Message ID <1371203313-26490-9-git-send-email-stefanha@redhat.com>
Download mbox | patch
Permalink /patch/251310/
State New
Headers show

Comments

Stefan Hajnoczi - June 14, 2013, 9:48 a.m.
Associating a BlockDriverState with a single AioContext is not flexible
enough.  Once we make BlockDriverState thread-safe, it will be possible
to call bdrv_*() functions from multiple event loops.

Use the thread-local AioContext pointer instead of
bdrv_get_aio_context().

Signed-off-by: Stefan Hajnoczi <stefanha@redhat.com>
---
 block.c                   | 6 ------
 block/raw-posix.c         | 4 ++--
 block/raw-win32.c         | 2 +-
 include/block/block_int.h | 7 -------
 4 files changed, 3 insertions(+), 16 deletions(-)
Paolo Bonzini - June 14, 2013, 2:12 p.m.
Il 14/06/2013 05:48, Stefan Hajnoczi ha scritto:
> Associating a BlockDriverState with a single AioContext is not flexible
> enough.  Once we make BlockDriverState thread-safe, it will be possible
> to call bdrv_*() functions from multiple event loops.
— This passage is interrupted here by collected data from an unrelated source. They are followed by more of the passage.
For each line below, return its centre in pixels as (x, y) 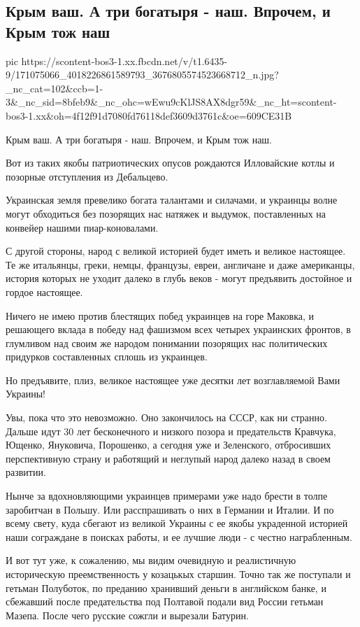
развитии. (26, 472)
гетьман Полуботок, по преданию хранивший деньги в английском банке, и (166, 587)
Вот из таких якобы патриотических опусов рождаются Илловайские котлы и (170, 163)
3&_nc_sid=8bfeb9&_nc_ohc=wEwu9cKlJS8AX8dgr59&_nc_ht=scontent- (171, 102)
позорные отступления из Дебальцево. (87, 176)
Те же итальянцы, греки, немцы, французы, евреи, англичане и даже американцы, (180, 264)
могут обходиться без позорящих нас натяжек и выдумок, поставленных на (166, 213)
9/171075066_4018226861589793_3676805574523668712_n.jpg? (142, 75)
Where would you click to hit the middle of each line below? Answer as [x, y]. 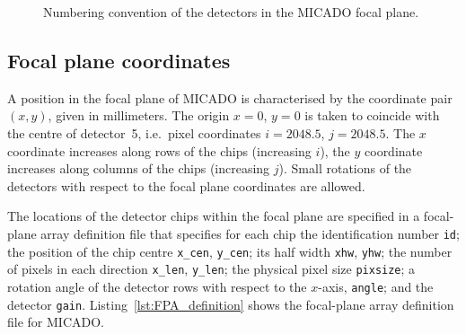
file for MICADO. [56, 322]
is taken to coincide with [372, 115]
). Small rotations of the [345, 168]
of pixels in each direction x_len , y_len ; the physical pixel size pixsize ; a [211, 269]
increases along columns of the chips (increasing [139, 168]
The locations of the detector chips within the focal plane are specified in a [214, 216]
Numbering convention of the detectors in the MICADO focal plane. [231, 12]
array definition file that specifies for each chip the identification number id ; [250, 233]
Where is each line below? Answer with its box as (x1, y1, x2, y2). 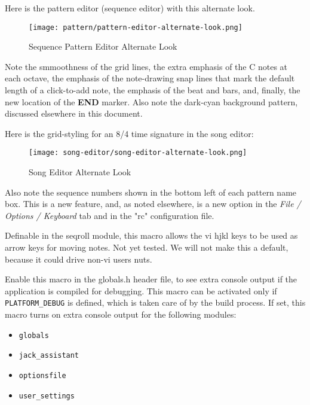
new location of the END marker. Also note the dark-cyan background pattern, (5, 95, 298, 108)
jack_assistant (19, 351, 79, 360)
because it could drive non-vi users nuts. (5, 252, 152, 265)
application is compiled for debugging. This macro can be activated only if (5, 284, 277, 297)
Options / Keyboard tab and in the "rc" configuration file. (5, 209, 214, 221)
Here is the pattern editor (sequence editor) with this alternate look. (5, 2, 255, 14)
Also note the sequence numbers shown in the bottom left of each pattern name (5, 185, 297, 198)
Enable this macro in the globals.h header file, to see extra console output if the (5, 273, 297, 285)
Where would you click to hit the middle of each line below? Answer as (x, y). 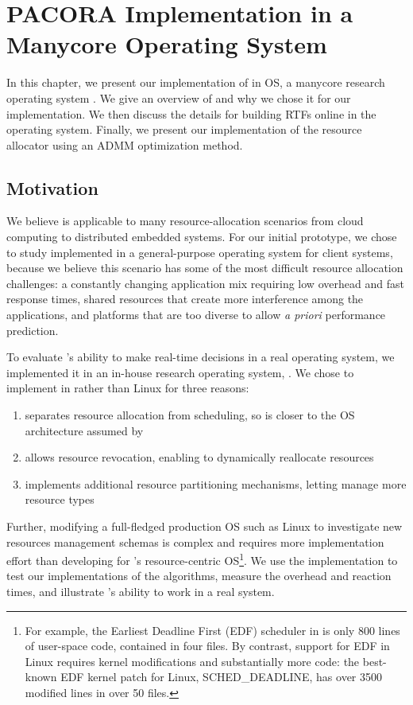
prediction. (33, 330)
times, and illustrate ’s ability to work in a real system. (141, 592)
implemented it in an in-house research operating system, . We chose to (180, 372)
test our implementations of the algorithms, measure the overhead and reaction (199, 576)
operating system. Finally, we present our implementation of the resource (184, 129)
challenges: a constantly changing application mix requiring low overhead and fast (205, 283)
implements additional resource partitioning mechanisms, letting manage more (216, 483)
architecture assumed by (84, 430)

I'm afraid that this is trading some pain now (converting
qemu_bh_new/qemu_set_fd_handler to aio_bh_new/aio_set_fd_handler) for
more pain later (having to make BDS thread-safe).  There aren't that
many (~40) in block layer code.

Making BlockDriverState thread-safe is hard, it is much simpler to run
all the BlockDriverState code in the AioContext thread itself.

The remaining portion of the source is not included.